Considered an unremarkable ruler, Tutankhamun (1336 -1327 B.C.) was made famous in 1922 by British archeologist Howard Carter who uncovered for the first time a tomb untouched by tomb raiders. The tomb was that of Tutankhamun. Actually very little is known about Tutankhamun. He was 8 or 9 years old when he took the throne and died around the age of 17 of unknown causes. His rule is known primarily for a reversal of his father’s decision of honoring Aten, the sun god, before Amun, who was considered the king of the gods. Tutankhamun restored the old religion of Amun.
A great deal of what we know about what Tutankhamun did for fun is derived from what we know about Egyptian society and their leaders, the pharaohs. The pharaohs were the religious and political leaders of ancient Egypt who owned and ruled the land and whose power was only matched by the gods themselves. The immense amount of wealth in their tombs demonstrates how materially rich their lives were. So given their status as gods, what the pharaohs did for fun would have been the best and most extravagant of what the culture offered at the time.

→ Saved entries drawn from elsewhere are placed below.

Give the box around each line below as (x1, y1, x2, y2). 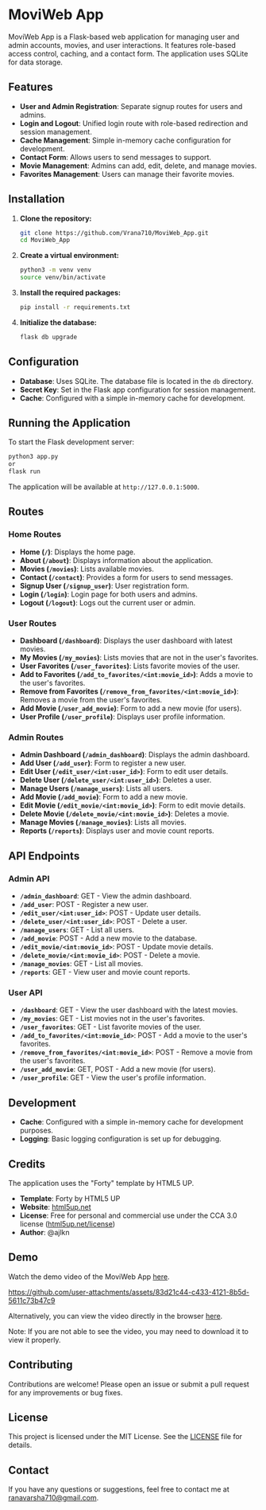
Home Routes (8, 529, 62, 540)
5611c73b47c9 (8, 1296, 56, 1305)
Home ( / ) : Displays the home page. (19, 547, 137, 557)
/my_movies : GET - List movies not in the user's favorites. (19, 1014, 205, 1023)
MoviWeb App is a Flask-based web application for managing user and (8, 32, 240, 41)
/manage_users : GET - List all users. (19, 925, 135, 935)
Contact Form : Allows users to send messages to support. (19, 152, 212, 162)
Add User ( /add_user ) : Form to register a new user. (19, 758, 187, 768)
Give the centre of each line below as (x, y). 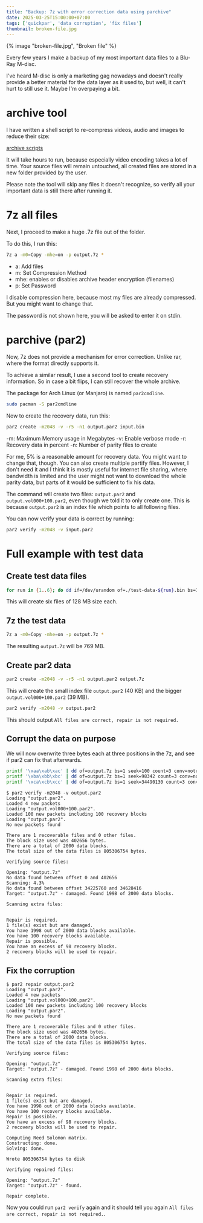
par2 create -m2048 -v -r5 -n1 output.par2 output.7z (76, 679)
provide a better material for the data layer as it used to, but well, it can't (96, 82)
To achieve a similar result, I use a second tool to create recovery (87, 375)
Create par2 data (39, 665)
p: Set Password (35, 286)
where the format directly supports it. (53, 363)
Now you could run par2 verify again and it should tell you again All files (100, 1207)
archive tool (37, 113)
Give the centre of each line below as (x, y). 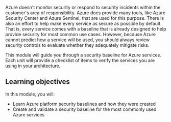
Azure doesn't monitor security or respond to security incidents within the (83, 7)
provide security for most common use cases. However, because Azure (81, 34)
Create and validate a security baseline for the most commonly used (84, 109)
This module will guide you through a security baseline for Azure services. (83, 55)
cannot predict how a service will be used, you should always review (77, 40)
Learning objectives (38, 82)
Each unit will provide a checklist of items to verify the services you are (80, 60)
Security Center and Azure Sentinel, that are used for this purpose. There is (85, 18)
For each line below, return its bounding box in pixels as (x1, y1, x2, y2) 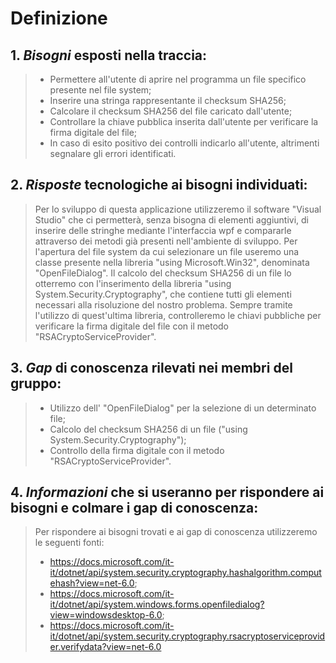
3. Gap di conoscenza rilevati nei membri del (10, 360, 293, 377)
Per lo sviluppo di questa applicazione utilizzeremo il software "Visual (34, 203, 322, 215)
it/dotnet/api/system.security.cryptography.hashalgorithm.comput (49, 567, 322, 579)
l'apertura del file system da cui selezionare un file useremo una (34, 245, 300, 257)
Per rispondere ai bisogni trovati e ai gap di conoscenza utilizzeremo (34, 526, 318, 538)
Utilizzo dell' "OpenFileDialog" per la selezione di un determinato (49, 402, 317, 414)
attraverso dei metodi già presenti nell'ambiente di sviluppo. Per (34, 235, 298, 247)
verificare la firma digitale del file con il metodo (34, 320, 229, 332)
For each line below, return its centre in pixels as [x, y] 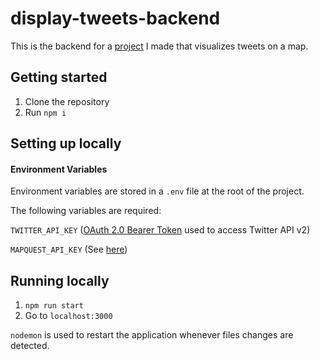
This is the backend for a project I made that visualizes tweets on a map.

Based on tomb paintings, leisure time for a pharaoh was a grand affair, including hunting, fishing, music, games and parties. There were lavish banquets with hired cooks, entertainment and food and drink. The board game Senet, which comprised a grid of 30 squares and 10 pawns, was also popular. Most likely Tutankhamun played Senet, as a game board and pieces were found inside his tomb. Additionally, Tutankhamun as religious head would have presided over and participated in a variety of Egyptian religious festivals.
What is known about Egyptian festivals has been culled from manuscripts and monument inscriptions. According to “Festivals In Ancient Egypt,” although little is known about the festivals, the large number of them and their annual nature signaled they were important cultural events. The festivals included a procession, food offerings, singing and dancing, as well as a banquet. Many of the principal festivals honored the gods, including Tutankhamun’s patron, Amun. In addition to stately meals, beer and wine were part of the celebration.
Beer & Wine Drinking
Although he was a young pharaoh, Tutankhamun would probably have imbibed both beer and wine, especially being the head of so many religious ceremonies. Beer and wine were central components of Egyptian culture for adults and children alike, which is evidenced by the fact that there was a deity assigned to protect each part of the brewing process. Pharaohs had their own royal breweries, so Tutankhamun had access to the most talented brewers and the best beer in the region. In fact, modern brewers made Tutankhamun Ale, the recipe for which is based on beer residue found in a village called Amarna that dates back to the time of Tutankhamun. If you are curious about what King Tut drank and you have some spare cash, the ale is ranked as one of the 10 most expensive beers in the world!